▶ _Exercise directions_
All pictures must be dropped, while the entries are given again word for word.

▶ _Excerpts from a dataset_
====

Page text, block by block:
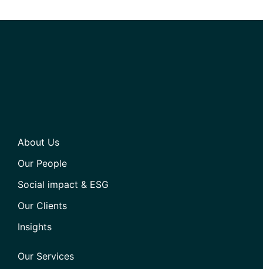
About Us
Our People
Social impact & ESG
Our Clients
Insights
Our Services
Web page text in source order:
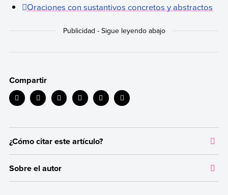
Oraciones con sustantivos concretos y abstractos
Compartir
¿Cómo citar este artículo?
dar crédito a los autores correspondientes y evitar incurrir en
plagio. Además, permite a los lectores acceder a las fuentes
Sobre el autor
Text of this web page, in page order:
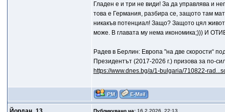
Гладен е и три не види! За да управлява и
това е Германия, разбира се, защото там
никакъв потенциал! Защо? Защото цял
може. В главата му нема икономика;)))
Радев в Берлин: Европа "на две скорости“
Президентът (2017-2026 г.) призова за по-
https://www.dnes.bg/a/1-bulgaria/710822-
Публикувано на:16.2.2026, 22:13
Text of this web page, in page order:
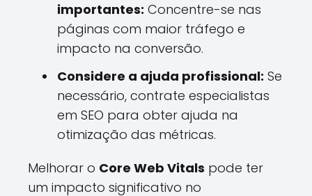
importantes: Concentre-se nas
páginas com maior tráfego e
impacto na conversão.
Considere a ajuda profissional: Se
necessário, contrate especialistas
em SEO para obter ajuda na
otimização das métricas.
Melhorar o Core Web Vitals pode ter
um impacto significativo no
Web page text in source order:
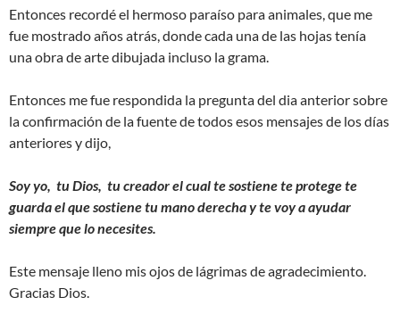
Entonces recordé el hermoso paraíso para animales, que me
fue mostrado años atrás, donde cada una de las hojas tenía
una obra de arte dibujada incluso la grama.
Entonces me fue respondida la pregunta del dia anterior sobre
la confirmación de la fuente de todos esos mensajes de los días
anteriores y dijo,
Soy yo, tu Dios, tu creador el cual te sostiene te protege te
guarda el que sostiene tu mano derecha y te voy a ayudar
siempre que lo necesites.
Este mensaje lleno mis ojos de lágrimas de agradecimiento.
Gracias Dios.
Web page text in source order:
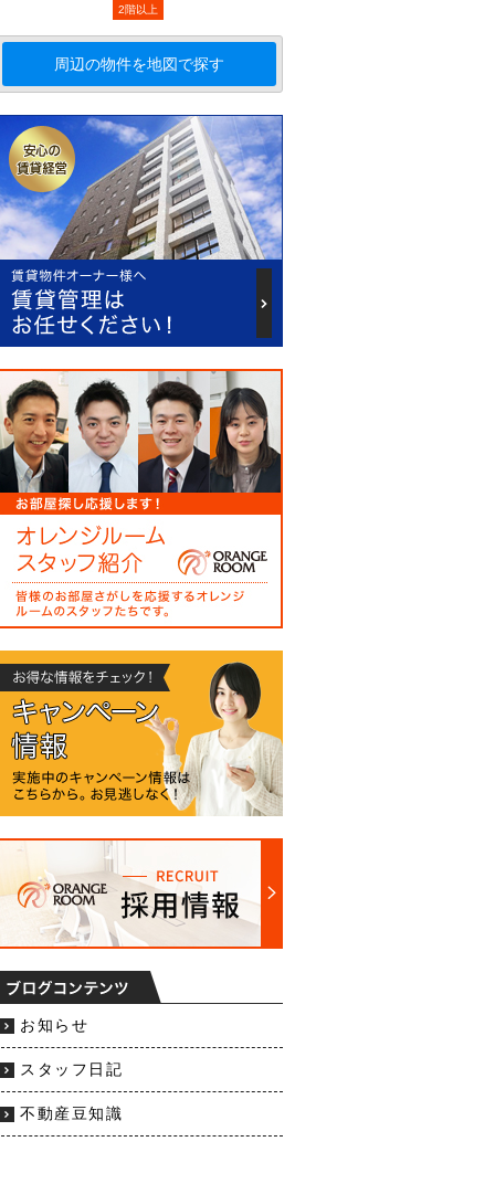
2階以上
周辺の物件を地図で探す
お知らせ
スタッフ日記
不動産豆知識
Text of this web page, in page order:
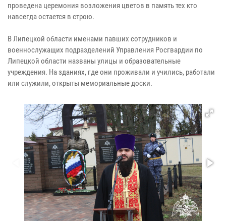
проведена церемония возложения цветов в память тех кто
навсегда остается в строю.
В Липецкой области именами павших сотрудников и
военнослужащих подразделений Управления Росгвардии по
Липецкой области названы улицы и образовательные
учреждения. На зданиях, где они проживали и учились, работали
или служили, открыты мемориальные доски.
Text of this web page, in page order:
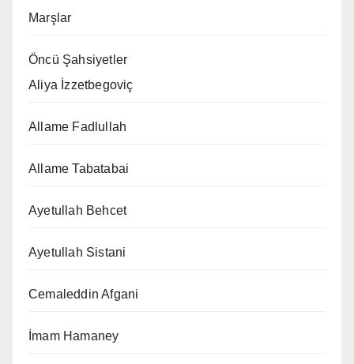
Marşlar
Öncü Şahsiyetler
Aliya İzzetbegoviç
Allame Fadlullah
Allame Tabatabai
Ayetullah Behcet
Ayetullah Sistani
Cemaleddin Afgani
İmam Hamaney
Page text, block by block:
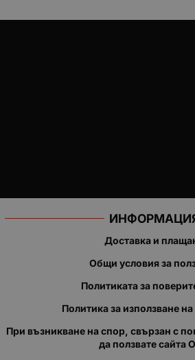
Доставка и
Общи условия за
Политиката за
Политика за използване
При възникване на спор, свързан с
да ползвате сайта
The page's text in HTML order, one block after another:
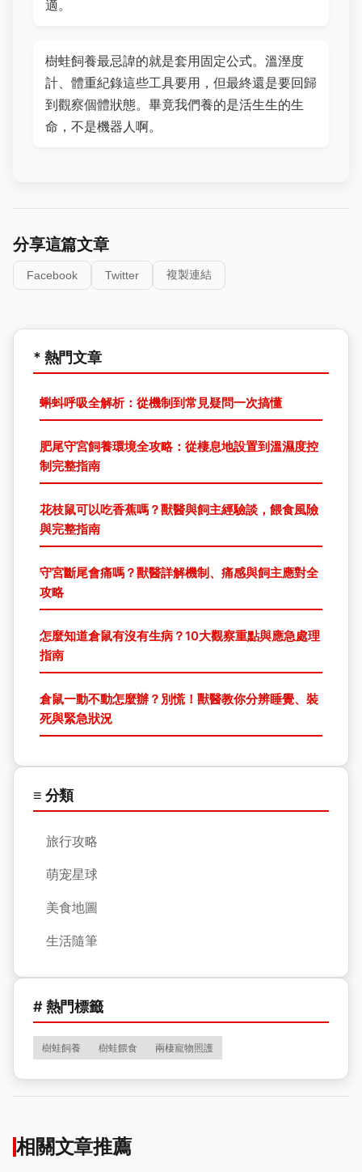
適。
樹蛙飼養最忌諱的就是套用固定公式。溫溼度
計、體重紀錄這些工具要用，但最終還是要回歸
到觀察個體狀態。畢竟我們養的是活生生的生
命，不是機器人啊。
分享這篇文章
Facebook Twitter 複製連結
* 熱門文章
蝌蚪呼吸全解析：從機制到常見疑問一次搞懂
肥尾守宮飼養環境全攻略：從棲息地設置到溫濕度控
制完整指南
花枝鼠可以吃香蕉嗎？獸醫與飼主經驗談，餵食風險
與完整指南
守宮斷尾會痛嗎？獸醫詳解機制、痛感與飼主應對全
攻略
怎麼知道倉鼠有沒有生病？10大觀察重點與應急處理
指南
倉鼠一動不動怎麼辦？別慌！獸醫教你分辨睡覺、裝
死與緊急狀況
≡ 分類
旅行攻略
萌宠星球
美食地圖
生活隨筆
# 熱門標籤
樹蛙飼養 樹蛙餵食 兩棲寵物照護
相關文章推薦
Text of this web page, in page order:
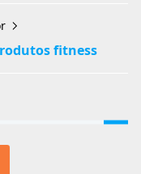
fitness
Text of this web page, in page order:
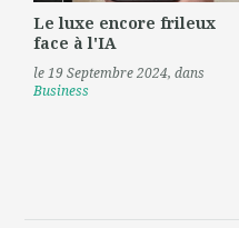
Le luxe encore frileux
face à l'IA
le 19 Septembre 2024, dans
Business
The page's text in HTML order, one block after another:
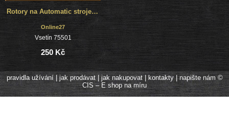
Rotory na Automatic strojek Miyota
Online27
Vsetín 75501
250 Kč
pravidla užívání|jak prodávat| jak nakupovat|kontakty|napište nám ©
CIS – E shop na míru
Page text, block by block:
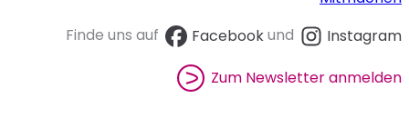
Finde uns auf
Facebookund
Instagram
Zum Newsletter anmelden
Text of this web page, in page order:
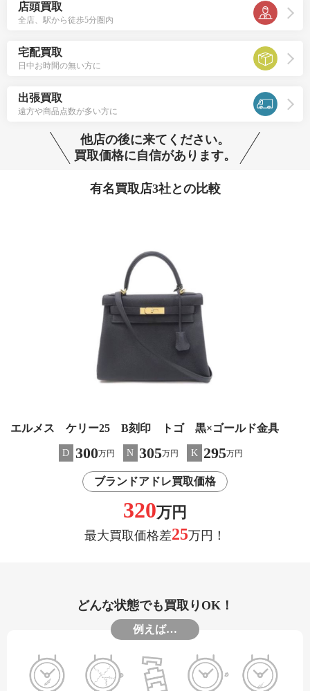
店頭買取
全店、駅から徒歩5分圏内
宅配買取
日中お時間の無い方に
出張買取
遠方や商品点数が多い方に
他店の後に来てください。
買取価格に自信があります。
有名買取店3社との比較
エルメス ケリー25 B刻印 トゴ 黒×ゴールド金具
D 300万円 N 305万円 K 295万円
ブランドアドレ買取価格
320万円
最大買取価格差25万円！
どんな状態でも買取りOK！
例えば…
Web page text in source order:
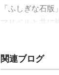
「ふしぎな石
マリベル と共に
戦前、北原白秋
関連ブログ
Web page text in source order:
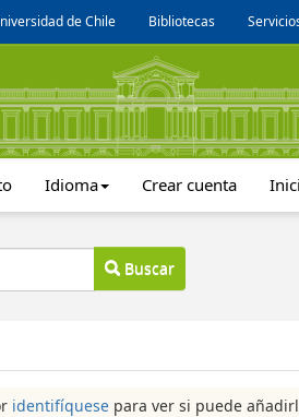
de Chile Bibliotecas
Idioma Crear cuenta
Buscar
identifíquese para ver si puede
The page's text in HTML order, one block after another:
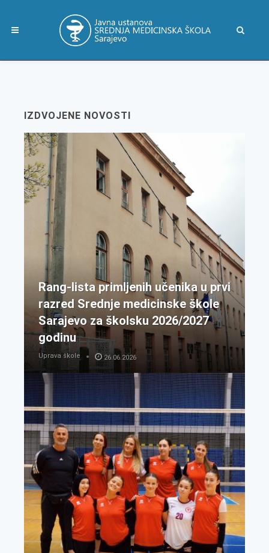
IZDVOJENE NOVOSTI
Rang-lista primljenih učenika u prvi
razred Srednje medicinske škole
Sarajevo za školsku 2026/2027
godinu
Uprava škole 26.06.2026
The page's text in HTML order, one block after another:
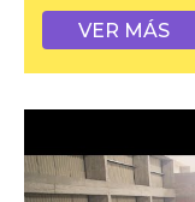
VER MÁS

====

▶ _Exercise solution_
Page text, block by block:
About Us
Our People
Social impact & ESG
Our Clients
Insights
Our Services
Web page text in source order:
Oraciones con sustantivos concretos y abstractos
Compartir
¿Cómo citar este artículo?
dar crédito a los autores correspondientes y evitar incurrir en
plagio. Además, permite a los lectores acceder a las fuentes
Sobre el autor
Text of this web page, in page order:
Гладен е и три не види! За да управлява и
това е Германия, разбира се, защото там
никакъв потенциал! Защо? Защото цял
може. В главата му нема икономика;)))
Радев в Берлин: Европа "на две скорости“
Президентът (2017-2026 г.) призова за по-
https://www.dnes.bg/a/1-bulgaria/710822-
Публикувано на:16.2.2026, 22:13
Text of this web page, in page order:
importantes: Concentre-se nas
páginas com maior tráfego e
impacto na conversão.
Considere a ajuda profissional: Se
necessário, contrate especialistas
em SEO para obter ajuda na
otimização das métricas.
Melhorar o Core Web Vitals pode ter
um impacto significativo no
Web page text in source order:
Entonces recordé el hermoso paraíso para animales, que me
fue mostrado años atrás, donde cada una de las hojas tenía
una obra de arte dibujada incluso la grama.
Entonces me fue respondida la pregunta del dia anterior sobre
la confirmación de la fuente de todos esos mensajes de los días
anteriores y dijo,
Soy yo, tu Dios, tu creador el cual te sostiene te protege te
guarda el que sostiene tu mano derecha y te voy a ayudar
siempre que lo necesites.
Este mensaje lleno mis ojos de lágrimas de agradecimiento.
Gracias Dios.
Web page text in source order:
2階以上
周辺の物件を地図で探す
お知らせ
スタッフ日記
不動産豆知識
Text of this web page, in page order:
проведена церемония возложения цветов в память тех кто
навсегда остается в строю.
В Липецкой области именами павших сотрудников и
военнослужащих подразделений Управления Росгвардии по
Липецкой области названы улицы и образовательные
учреждения. На зданиях, где они проживали и учились, работали
или служили, открыты мемориальные доски.
Text of this web page, in page order:
Marşlar
Öncü Şahsiyetler
Aliya İzzetbegoviç
Allame Fadlullah
Allame Tabatabai
Ayetullah Behcet
Ayetullah Sistani
Cemaleddin Afgani
İmam Hamaney
Page text, block by block:
Доставка и
Общи условия за
Политиката за
Политика за използване
При възникване на спор, свързан с
да ползвате сайта
The page's text in HTML order, one block after another:
適。
樹蛙飼養最忌諱的就是套用固定公式。溫溼度
計、體重紀錄這些工具要用，但最終還是要回歸
到觀察個體狀態。畢竟我們養的是活生生的生
命，不是機器人啊。
分享這篇文章
Facebook Twitter 複製連結
* 熱門文章
蝌蚪呼吸全解析：從機制到常見疑問一次搞懂
肥尾守宮飼養環境全攻略：從棲息地設置到溫濕度控
制完整指南
花枝鼠可以吃香蕉嗎？獸醫與飼主經驗談，餵食風險
與完整指南
守宮斷尾會痛嗎？獸醫詳解機制、痛感與飼主應對全
攻略
怎麼知道倉鼠有沒有生病？10大觀察重點與應急處理
指南
倉鼠一動不動怎麼辦？別慌！獸醫教你分辨睡覺、裝
死與緊急狀況
≡ 分類
旅行攻略
萌宠星球
美食地圖
生活隨筆
# 熱門標籤
樹蛙飼養 樹蛙餵食 兩棲寵物照護
相關文章推薦
Text of this web page, in page order:
fitness
Text of this web page, in page order:
Le luxe encore frileux
face à l'IA
le 19 Septembre 2024, dans
Business
The page's text in HTML order, one block after another:
Rotory na Automatic strojek Miyota
Online27
Vsetín 75501
250 Kč
pravidla užívání|jak prodávat| jak nakupovat|kontakty|napište nám ©
CIS – E shop na míru
Page text, block by block:
Finde uns auf
Facebookund
Instagram
Zum Newsletter anmelden
Text of this web page, in page order:
店頭買取
全店、駅から徒歩5分圏内
宅配買取
日中お時間の無い方に
出張買取
遠方や商品点数が多い方に
他店の後に来てください。
買取価格に自信があります。
有名買取店3社との比較
エルメス ケリー25 B刻印 トゴ 黒×ゴールド金具
D 300万円 N 305万円 K 295万円
ブランドアドレ買取価格
320万円
最大買取価格差25万円！
どんな状態でも買取りOK！
例えば…
Web page text in source order:
「ふしぎな石
マリベル と共に
戦前、北原白秋
関連ブログ
Web page text in source order:
de Chile Bibliotecas
Idioma Crear cuenta
Buscar
identifíquese para ver si puede
The page's text in HTML order, one block after another:
IZDVOJENE NOVOSTI
Rang-lista primljenih učenika u prvi
razred Srednje medicinske škole
Sarajevo za školsku 2026/2027
godinu
Uprava škole 26.06.2026
The page's text in HTML order, one block after another:
VER MÁS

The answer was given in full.